*** Opening of ENTRIES SUPPLIED ***

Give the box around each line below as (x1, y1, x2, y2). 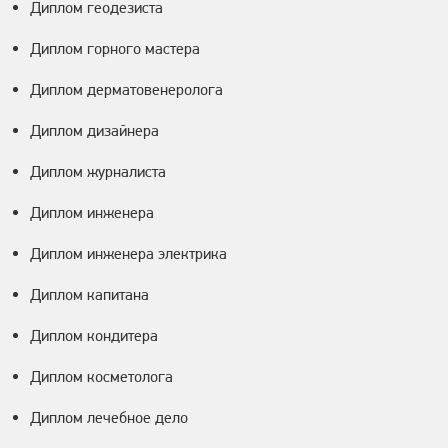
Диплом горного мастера (30, 39, 200, 59)
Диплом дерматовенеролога (30, 80, 223, 100)
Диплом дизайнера (30, 121, 159, 141)
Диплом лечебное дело (30, 408, 188, 428)
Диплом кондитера (30, 326, 158, 346)
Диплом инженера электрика (30, 244, 227, 264)
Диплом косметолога (30, 367, 173, 387)
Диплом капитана (30, 285, 149, 305)
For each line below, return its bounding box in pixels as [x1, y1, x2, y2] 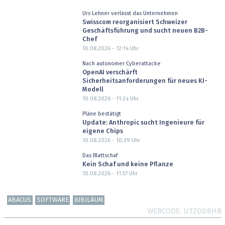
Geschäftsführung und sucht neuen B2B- [82, 28, 208, 35]
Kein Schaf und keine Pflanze [82, 161, 173, 168]
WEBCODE [147, 207, 180, 215]
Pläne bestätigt [82, 110, 121, 117]
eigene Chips [82, 128, 123, 135]
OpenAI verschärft [82, 69, 138, 76]
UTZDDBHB [183, 207, 221, 215]
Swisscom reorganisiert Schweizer [82, 19, 187, 26]
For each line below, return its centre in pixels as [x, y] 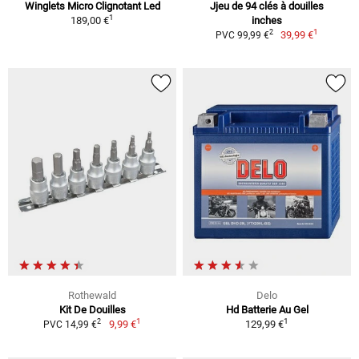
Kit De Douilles [92, 309]
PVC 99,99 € [242, 35]
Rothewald [92, 295]
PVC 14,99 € [71, 324]
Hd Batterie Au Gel [267, 309]
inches [267, 20]
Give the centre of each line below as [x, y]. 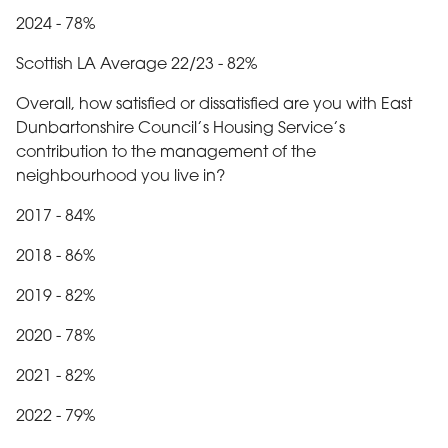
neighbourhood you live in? [120, 176]
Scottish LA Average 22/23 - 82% [136, 64]
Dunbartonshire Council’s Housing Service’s [180, 128]
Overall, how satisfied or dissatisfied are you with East [214, 104]
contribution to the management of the [166, 152]
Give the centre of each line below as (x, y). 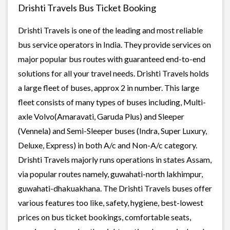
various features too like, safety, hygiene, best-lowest (111, 202)
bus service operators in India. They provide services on (114, 44)
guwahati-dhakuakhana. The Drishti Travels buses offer (115, 188)
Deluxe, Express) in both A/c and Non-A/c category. (108, 145)
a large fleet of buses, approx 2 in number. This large (109, 87)
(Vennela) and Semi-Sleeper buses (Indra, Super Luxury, (112, 130)
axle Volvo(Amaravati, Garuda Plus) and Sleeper (101, 116)
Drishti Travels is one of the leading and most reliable (110, 30)
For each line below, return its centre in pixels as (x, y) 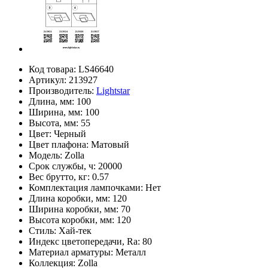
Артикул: (49, 80)
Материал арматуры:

*** Close of ENTRIES SUPPLIED ***

Across the data, how many lines have the word "buses" in them? Respond with the number alone.

3